* Provided information
---------------
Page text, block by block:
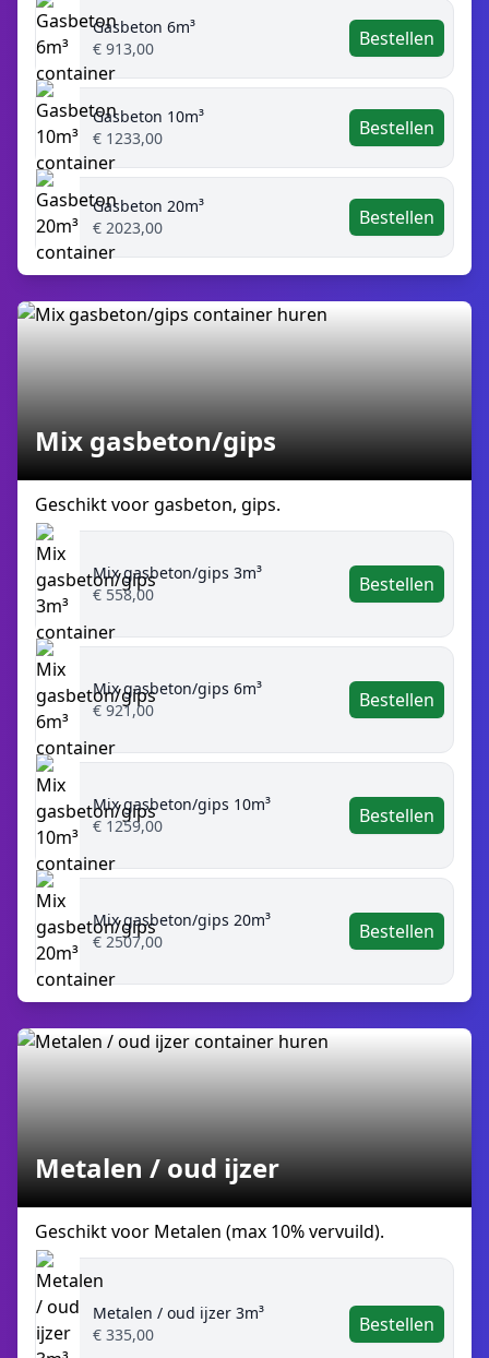
Gasbeton 6m³
€ 913,00
Bestellen
Gasbeton 10m³
€ 1233,00
Bestellen
Gasbeton 20m³
€ 2023,00
Bestellen
Mix gasbeton/gips
Geschikt voor gasbeton, gips.
Mix gasbeton/gips 3m³
€ 558,00
Bestellen
Mix gasbeton/gips 6m³
€ 921,00
Bestellen
Mix gasbeton/gips 10m³
€ 1259,00
Bestellen
Mix gasbeton/gips 20m³
€ 2507,00
Bestellen
Metalen / oud ijzer
Geschikt voor Metalen (max 10% vervuild).
Metalen / oud ijzer 3m³
€ 335,00
Bestellen
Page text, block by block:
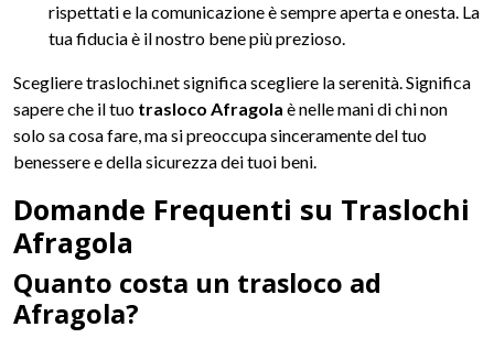
rispettati e la comunicazione è sempre aperta e onesta. La
tua fiducia è il nostro bene più prezioso.
Scegliere traslochi.net significa scegliere la serenità. Significa
sapere che il tuo trasloco Afragola è nelle mani di chi non
solo sa cosa fare, ma si preoccupa sinceramente del tuo
benessere e della sicurezza dei tuoi beni.
Domande Frequenti su Traslochi
Afragola
Quanto costa un trasloco ad
Afragola?
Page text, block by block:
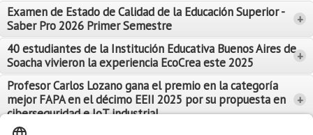
Leer Más
Leer Más
Leer Más
Examen de Estado de Calidad de la Educación Superior -
Saber Pro 2026 Primer Semestre
+
40 estudiantes de la Institución Educativa Buenos Aires de
Soacha vivieron la experiencia EcoCrea este 2025
+
Profesor Carlos Lozano gana el premio en la categoría
mejor FAPA en el décimo EEII 2025 por su propuesta en
ciberseguridad e IoT industrial
+
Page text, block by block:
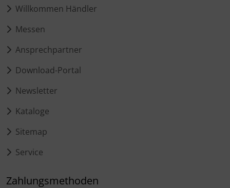
Willkommen Händler
Messen
Ansprechpartner
Download-Portal
Newsletter
Kataloge
Sitemap
Service
Zahlungsmethoden
---------------
* Directions
Your answer must be the records exactly as they stand, with no pictures in it.

* Exercise result
Page text, block by block:
Gasbeton 6m³
€ 913,00
Bestellen
Gasbeton 10m³
€ 1233,00
Bestellen
Gasbeton 20m³
€ 2023,00
Bestellen
Mix gasbeton/gips
Geschikt voor gasbeton, gips.
Mix gasbeton/gips 3m³
€ 558,00
Bestellen
Mix gasbeton/gips 6m³
€ 921,00
Bestellen
Mix gasbeton/gips 10m³
€ 1259,00
Bestellen
Mix gasbeton/gips 20m³
€ 2507,00
Bestellen
Metalen / oud ijzer
Geschikt voor Metalen (max 10% vervuild).
Metalen / oud ijzer 3m³
€ 335,00
Bestellen
Page text, block by block:
rispettati e la comunicazione è sempre aperta e onesta. La
tua fiducia è il nostro bene più prezioso.
Scegliere traslochi.net significa scegliere la serenità. Significa
sapere che il tuo trasloco Afragola è nelle mani di chi non
solo sa cosa fare, ma si preoccupa sinceramente del tuo
benessere e della sicurezza dei tuoi beni.
Domande Frequenti su Traslochi
Afragola
Quanto costa un trasloco ad
Afragola?
Page text, block by block:
Leer Más
Leer Más
Leer Más
Examen de Estado de Calidad de la Educación Superior -
Saber Pro 2026 Primer Semestre
+
40 estudiantes de la Institución Educativa Buenos Aires de
Soacha vivieron la experiencia EcoCrea este 2025
+
Profesor Carlos Lozano gana el premio en la categoría
mejor FAPA en el décimo EEII 2025 por su propuesta en
ciberseguridad e IoT industrial
+
Page text, block by block:
Willkommen Händler
Messen
Ansprechpartner
Download-Portal
Newsletter
Kataloge
Sitemap
Service
Zahlungsmethoden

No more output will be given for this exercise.